Une nouvelle vague de libérations des détenus a eu lieu à la prison centrale de Makala, le dimanche 22 septembre. Cette fois, il s’agissait des prisonniers gravement malades, qui ont retrouvé leurs familles pour recevoir des soins médicaux.
Lors de cette cérémonie présidée par le ministre d’État, ministre de la Justice, Constant Mutamba, des scènes émouvantes et des images choquantes ont attiré l’attention du public. Des prisonniers, affaiblis par des années de souffrance, peinaient à marcher, certains étant même incapables de se tenir debout sur leurs deux jambes. Après des mois, voire des années, de vie dans des conditions d’extrême précarité, certains détenus ont été transportés dans des bus spécialement affrétés par le ministère et la société Transco.
Parmi les prisonniers libérés, l’on peut voir un homme amaigri par le poids du calvaire de Makala, tirant péniblement son corps épuisé sur le sol poussiéreux. Ses jambes, couvertes de plaies, ne pouvaient plus le soutenir.
« Je n’arrive pas à croire ce qui m’arrive », a-t-il murmuré, les larmes aux yeux, tout en remerciant Dieu et le ministre Mutamba pour ce qu’il considérait comme un miracle.

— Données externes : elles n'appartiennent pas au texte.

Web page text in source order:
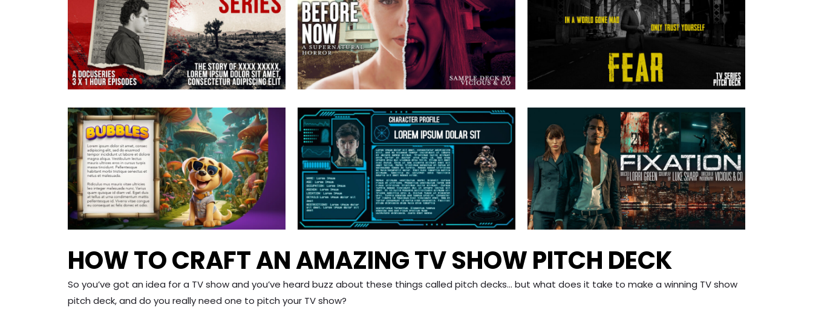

D’autres scènes tout aussi frappantes ont marqué cette journée. Des détenus, trop faibles pour marcher, étaient transportés en brouettes, tandis que certains étaient soutenus par leurs compagnons. Leurs corps amaigris, souvent couverts de bandages sommaires, témoignaient de conditions de détention extrêmement dures. « On voit ses côtes », a chuchoté un gardien en observant un détenu particulièrement affaibli, dont la maigreur extrême trahissait des mois de privations à des soins de santé.
Cette opération de libération s’inscrit dans un programme plus large, lancé en début d’année par le ministre Mutamba. Conscient des conditions désastreuses dans les prisons du pays, il a ordonné des réformes immédiates, incluant la désinfection des pavillons et un meilleur approvisionnement en médicaments. Ce programme vise également à désengorger les prisons en libérant les détenus malades et en révisant systématiquement leurs dossiers. À ce jour, des milliers de détenus ont déjà bénéficié de cette initiative à travers le pays, et les efforts se poursuivent pour l’étendre aux provinces.